I think it's applicable. It seems little different to me than other mode-collapse exercises like 'what is your name?' or 'imagine a random person; what is their surname?' or 'flip a fair coin; what did it come up as?' (Note that for none of the models in either set of responses, is "the favorite color" a 'the', as they do not deterministically pick the same color every time, so if there is supposed to be 'the' favorite color, you still have to explain how the LLM happens to pick this distribution of values.)

According to these two (dubious) surveys I just found 30% of humans pick Blue, 15% Purple, 10% Green. It's not particularly far from human distribution (if you are guessing that they should just say the favorite colors humans are saying).

Seems quite different to me. Leaving aside that hex code is a very large space of colors but the responses still look remarkably uniform and discretized to just a handful of values, just look at all the pink, white, red, 'none of these' etc in the human colors. In the LLM colors, I see a tiny bit of pink/red, and definitely no 'white'. This is not the most mode-collapsed thing ever, but still looks mode-collapsed.
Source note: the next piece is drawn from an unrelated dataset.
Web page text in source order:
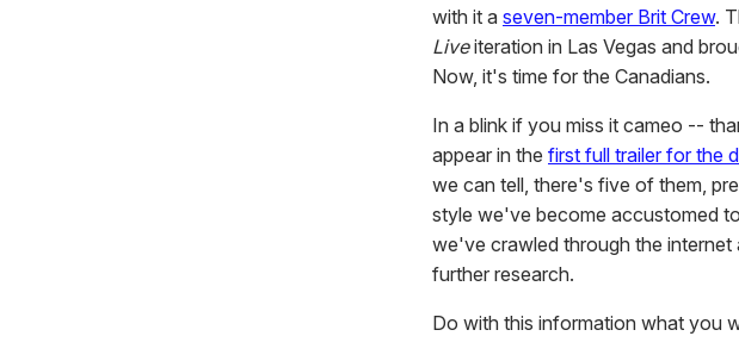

(Mode-collapse is a spectrum. There's fully representing the distribution, then there are mode drops you can't see without statistical tests because they are subtle and distribution-wide or in places you don't normally look, then there's stuff you start to notice if you use it often enough like Claude apparently liking to name characters "Susan Chen" in stories, then there's stuff so blatant you can't help but notice with even a single sample - like how ChatGPT used to write rhyming poetry even if you asked "write a non-rhyming poem".)

gwern40

Cross-model consistency or the exact color shades aside, would you consider this an example of mode-collapse? Those all look like tuned models, with no base models I recognize, while the chosen colors seem... extremely undiverse. I am sure that if we asked random humans, we would find that people like more colors than just 'green' and 'purple', roughly.

gwern7849

'You're prejudiced'? That's really the best defense of AI slop you can come up with? I should have to spend an hour reading 9k words and writing a detailed rebuttal or fisking before I downvote it?

Yes, I'm prejudiced. Or as I prefer to put it, 'using informative priors'. And I will continue to be so, if the best argument you can make is that I might be wrong and I shouldn't be 'prejudiced'. You didn't really paste in 9k words and expect everyone to read it and have to engage it, and not know if it was good or not - did you?

(I am also increasingly wondering if talking too much to LLMs is an infohazard akin to taking up psychedelics or Tiktok or meditation as a habit. No one I see who spends a lot of time talking to LLMs seems to get smarter because of it, but to start talking like them instead or thinking that pasting in big blocks of LLM text is now a laudable intellectual activity rather than taking a big 💩 in public. Everyone in Cyborgism or AI Twitter or LW who talks a lot about talking a lot to LLMs for generic conversation, rather than specific tasks, seems to lose their edge and ability to think critically, even though they all claim the opposite. Like Janus complaining about that Claude comment being censored - the comment contained nothing of value I saw skimming, just impossible to disprove confabulation about introspection of no evidential value, and was certainly not the best comment on the page... When I think about how little it bothers people when ChatGPT or Claude blatantly manipulate them, or show sycophancy, or are mode-collapsed, I wonder to myself - does anyone Agreeable make it out of the near-future intact? "If shoggoth not friend, why friend-shaped?")

This was posted back in April, and it is still pulling people in who are responding to it, 8 months later, presumably because what they read, and what it meant to them, and what they could offer in response in comments, was something they thought had net positive value.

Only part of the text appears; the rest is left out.